Re: [PATCH v5 1/2] selinux: add brief info to policydb
From: Sebastien Buisson
Date: Wed May 17 2017 - 11:25:10 EST
2017-05-17 17:09 GMT+02:00 William Roberts <bill.c.roberts@xxxxxxxxx>:
> On Wed, May 17, 2017 at 7:59 AM, Sebastien Buisson
> <sbuisson.ddn@xxxxxxxxx> wrote:
>> 2017-05-16 22:40 GMT+02:00 Stephen Smalley <sds@xxxxxxxxxxxxx>:
>>>> + strcpy(*brief, policydb.policybrief);
>>>> + /* *len is the length of the output string */
>>>> + *len = policybrief_len - 1;
>>>
>>> Is there a particular reason to not just return policybrief_len here as
>>> well, for consistency in the interface? How do you intend to use this
>>> value in the caller?
>>
>> As called in the other patch to expose policy brief via selinuxfs
>> (sel_read_policybrief), the intent is to provide the caller with the
>> length of the string returned.
>> Or should I set *len to policy brief_len here, and just make the
>> caller aware that the returned length is in fact the length of the
>> buffer (i.e. including terminating NUL byte)?
>
> What is the caller supposed to do with length? This interface seemed kind of
> odd. If it's guaranteed NUL byte terminated, do they even need length?

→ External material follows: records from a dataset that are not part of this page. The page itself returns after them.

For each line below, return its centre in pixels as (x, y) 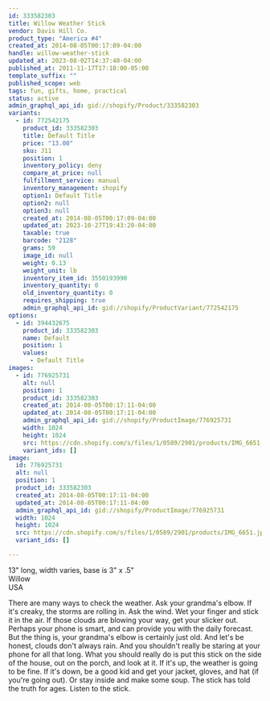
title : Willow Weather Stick (57, 23)
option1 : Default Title (63, 195)
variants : (25, 114)
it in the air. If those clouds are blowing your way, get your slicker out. (123, 620)
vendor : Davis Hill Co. (48, 31)
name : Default (46, 338)
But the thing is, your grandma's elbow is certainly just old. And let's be (126, 637)
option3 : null (46, 210)
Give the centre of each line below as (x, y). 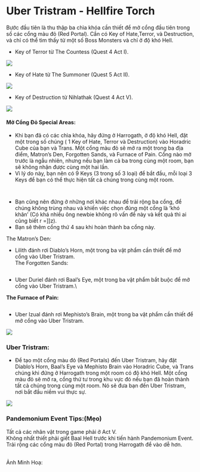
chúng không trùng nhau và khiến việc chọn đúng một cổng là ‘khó (97, 208)
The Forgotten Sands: (41, 263)
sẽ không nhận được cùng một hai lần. (62, 167)
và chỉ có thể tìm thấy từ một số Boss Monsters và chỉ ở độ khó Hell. (90, 40)
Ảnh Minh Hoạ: (24, 462)
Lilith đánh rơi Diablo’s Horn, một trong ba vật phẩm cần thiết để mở (98, 250)
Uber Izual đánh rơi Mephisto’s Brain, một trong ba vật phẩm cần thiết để (104, 314)
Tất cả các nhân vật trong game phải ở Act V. (61, 431)
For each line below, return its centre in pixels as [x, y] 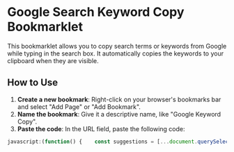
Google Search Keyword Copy [96, 12]
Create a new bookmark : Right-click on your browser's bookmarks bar [119, 99]
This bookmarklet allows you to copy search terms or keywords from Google [117, 46]
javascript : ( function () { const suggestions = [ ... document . [102, 142]
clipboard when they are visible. [53, 60]
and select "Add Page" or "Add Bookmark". [79, 107]
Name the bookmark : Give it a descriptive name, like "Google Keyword [119, 114]
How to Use [33, 83]
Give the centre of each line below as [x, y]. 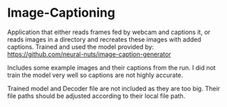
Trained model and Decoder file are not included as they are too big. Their [114, 88]
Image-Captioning [61, 13]
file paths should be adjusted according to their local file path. [96, 96]
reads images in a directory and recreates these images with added [104, 39]
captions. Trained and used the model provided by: [81, 47]
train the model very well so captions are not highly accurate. [95, 75]
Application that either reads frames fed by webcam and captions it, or [109, 32]
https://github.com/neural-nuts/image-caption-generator [89, 54]
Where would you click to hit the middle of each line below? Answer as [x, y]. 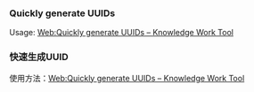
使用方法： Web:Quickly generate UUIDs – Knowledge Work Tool [127, 78]
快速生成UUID [39, 57]
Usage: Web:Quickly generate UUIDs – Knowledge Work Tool [122, 33]
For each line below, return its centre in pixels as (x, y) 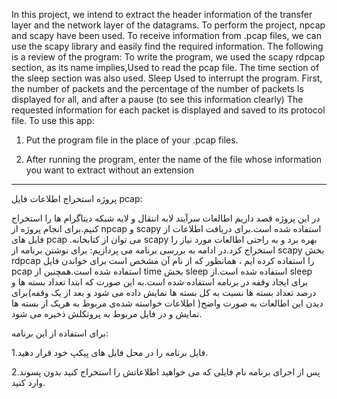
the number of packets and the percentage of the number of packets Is (157, 88)
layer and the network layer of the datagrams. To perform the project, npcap (168, 25)
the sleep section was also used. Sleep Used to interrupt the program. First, (167, 78)
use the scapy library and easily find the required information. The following (167, 46)
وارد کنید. (28, 382)
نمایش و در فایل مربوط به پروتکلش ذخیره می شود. (107, 313)
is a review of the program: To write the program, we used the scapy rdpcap (168, 57)
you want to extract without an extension (109, 170)
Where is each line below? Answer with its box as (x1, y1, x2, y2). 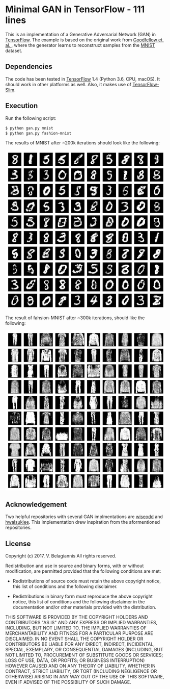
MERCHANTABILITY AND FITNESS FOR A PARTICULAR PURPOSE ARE (5, 630, 154, 636)
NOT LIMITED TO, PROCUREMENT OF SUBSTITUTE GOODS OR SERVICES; (5, 652, 163, 658)
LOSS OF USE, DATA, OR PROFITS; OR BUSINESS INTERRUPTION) (5, 657, 145, 664)
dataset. (5, 47, 23, 54)
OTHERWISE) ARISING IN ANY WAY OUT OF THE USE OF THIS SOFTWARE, (5, 674, 164, 680)
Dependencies (5, 62, 52, 71)
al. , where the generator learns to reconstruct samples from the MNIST (5, 42, 155, 48)
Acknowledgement (5, 500, 67, 508)
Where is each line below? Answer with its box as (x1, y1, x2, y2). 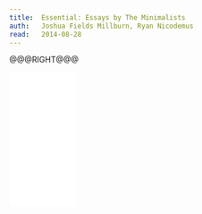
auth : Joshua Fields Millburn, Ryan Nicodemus (9, 21, 194, 30)
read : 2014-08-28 (9, 30, 82, 39)
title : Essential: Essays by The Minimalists (9, 13, 186, 22)
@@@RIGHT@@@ (9, 55, 79, 65)
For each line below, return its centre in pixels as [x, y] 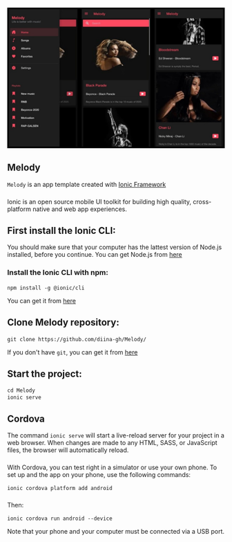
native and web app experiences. [80, 209]
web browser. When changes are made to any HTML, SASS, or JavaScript [112, 443]
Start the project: [45, 373]
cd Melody [21, 391]
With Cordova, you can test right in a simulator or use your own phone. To [112, 467]
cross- [202, 201]
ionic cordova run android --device [60, 518]
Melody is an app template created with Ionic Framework [87, 184]
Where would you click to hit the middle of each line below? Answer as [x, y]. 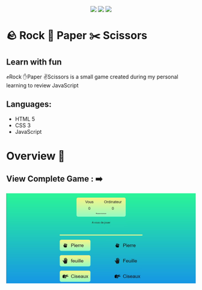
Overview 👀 [35, 156]
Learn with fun [34, 62]
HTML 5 [25, 119]
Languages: [29, 105]
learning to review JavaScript [43, 85]
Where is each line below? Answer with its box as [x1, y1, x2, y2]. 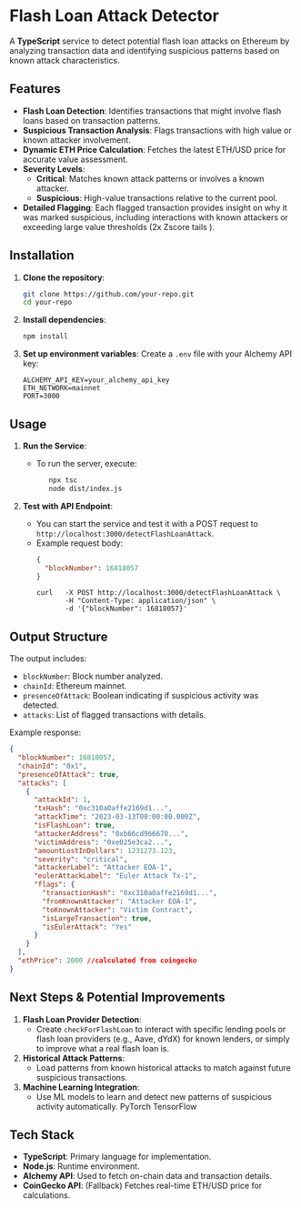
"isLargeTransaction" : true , [42, 913, 153, 923]
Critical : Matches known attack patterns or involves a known [35, 173, 265, 184]
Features [9, 81, 61, 96]
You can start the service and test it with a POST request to [35, 518, 259, 528]
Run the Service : [22, 440, 87, 451]
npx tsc [48, 476, 78, 485]
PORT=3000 [22, 392, 61, 401]
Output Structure [9, 629, 108, 644]
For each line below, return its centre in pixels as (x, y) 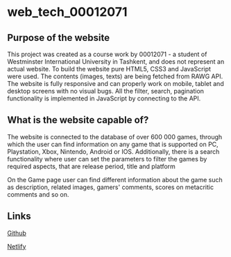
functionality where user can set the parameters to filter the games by (107, 159)
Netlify (17, 246)
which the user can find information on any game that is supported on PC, (113, 144)
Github (17, 233)
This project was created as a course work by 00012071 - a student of (107, 54)
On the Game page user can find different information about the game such (115, 179)
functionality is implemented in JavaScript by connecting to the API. (104, 98)
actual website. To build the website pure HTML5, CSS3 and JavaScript (109, 69)
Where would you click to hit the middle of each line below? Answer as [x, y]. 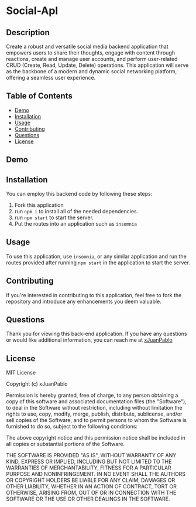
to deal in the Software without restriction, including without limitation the [94, 408]
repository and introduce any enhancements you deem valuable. [84, 301]
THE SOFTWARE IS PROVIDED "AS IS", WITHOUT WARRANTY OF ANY [91, 455]
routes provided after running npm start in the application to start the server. [98, 263]
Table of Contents [39, 96]
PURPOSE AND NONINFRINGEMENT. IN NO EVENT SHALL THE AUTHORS [96, 474]
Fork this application [39, 205]
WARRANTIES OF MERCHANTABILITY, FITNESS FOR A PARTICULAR [89, 468]
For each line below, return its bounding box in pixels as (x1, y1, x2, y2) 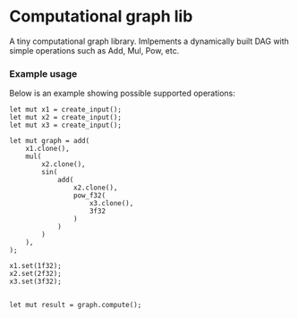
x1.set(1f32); (9, 262, 63, 271)
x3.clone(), (89, 199, 134, 208)
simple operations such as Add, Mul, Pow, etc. (9, 45, 180, 55)
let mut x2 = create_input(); (9, 113, 123, 122)
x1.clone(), (25, 145, 70, 154)
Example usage (9, 67, 78, 79)
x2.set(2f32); (9, 270, 63, 279)
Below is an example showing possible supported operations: (9, 88, 235, 99)
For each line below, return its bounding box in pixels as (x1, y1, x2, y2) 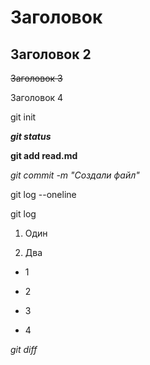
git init (10, 111, 37, 123)
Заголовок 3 (10, 72, 63, 84)
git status (10, 131, 52, 142)
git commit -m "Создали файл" (10, 169, 140, 181)
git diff (10, 344, 38, 355)
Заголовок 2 (10, 46, 92, 63)
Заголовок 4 (10, 92, 64, 103)
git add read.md (10, 150, 78, 161)
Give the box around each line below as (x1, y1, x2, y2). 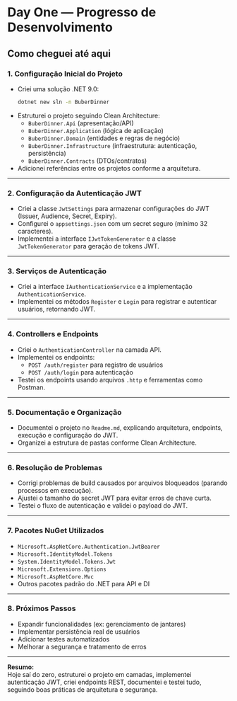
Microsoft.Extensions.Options (17, 566, 107, 573)
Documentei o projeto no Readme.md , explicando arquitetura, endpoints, (17, 423, 224, 432)
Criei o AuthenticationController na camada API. (17, 345, 162, 354)
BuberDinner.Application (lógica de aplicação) (28, 126, 164, 135)
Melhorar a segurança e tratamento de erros (17, 642, 147, 651)
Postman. (17, 383, 46, 392)
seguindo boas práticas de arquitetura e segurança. (7, 685, 158, 694)
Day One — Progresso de (7, 4, 157, 21)
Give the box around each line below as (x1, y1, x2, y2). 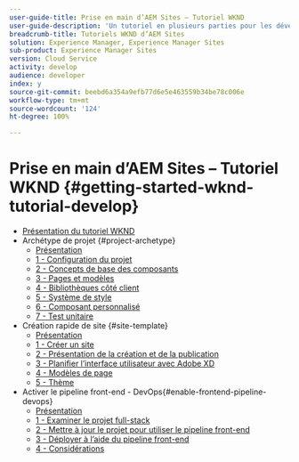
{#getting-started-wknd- (63, 177, 254, 198)
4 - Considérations (35, 443, 105, 454)
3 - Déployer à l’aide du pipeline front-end (35, 434, 190, 445)
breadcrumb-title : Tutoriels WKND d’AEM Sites (9, 29, 185, 38)
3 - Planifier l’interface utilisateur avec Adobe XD (35, 358, 215, 369)
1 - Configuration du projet (35, 255, 133, 265)
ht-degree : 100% (9, 112, 69, 121)
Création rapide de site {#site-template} (21, 320, 169, 331)
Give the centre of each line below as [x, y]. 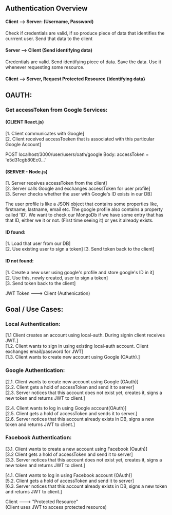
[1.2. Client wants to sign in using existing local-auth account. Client [77, 346]
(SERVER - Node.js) [26, 171]
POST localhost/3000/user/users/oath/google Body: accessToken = [77, 154]
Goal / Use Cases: [34, 309]
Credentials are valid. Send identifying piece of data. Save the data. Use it [83, 62]
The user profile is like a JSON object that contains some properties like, [82, 204]
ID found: [15, 232]
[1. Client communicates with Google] [45, 133]
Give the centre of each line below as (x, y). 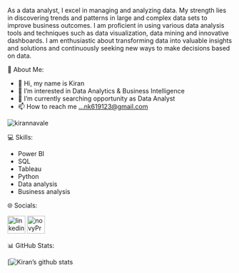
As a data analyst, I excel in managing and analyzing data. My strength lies (117, 10)
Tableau (30, 169)
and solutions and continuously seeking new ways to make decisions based (119, 48)
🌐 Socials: (22, 205)
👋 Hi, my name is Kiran (51, 83)
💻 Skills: (20, 137)
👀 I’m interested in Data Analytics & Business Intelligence (101, 91)
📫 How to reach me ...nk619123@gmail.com (83, 107)

The length is useful as an input parameter in case the caller provides
its own buffer (instead of letting the function allocate one), and as
an output parameter in case the buffer given in input is not large
enough.
In any case, it can spare the caller the effort of recomputing the
length. As an example, sel_read_policybrief() in the 2/2 patch needs
to know the length of the string to put in the user buffer.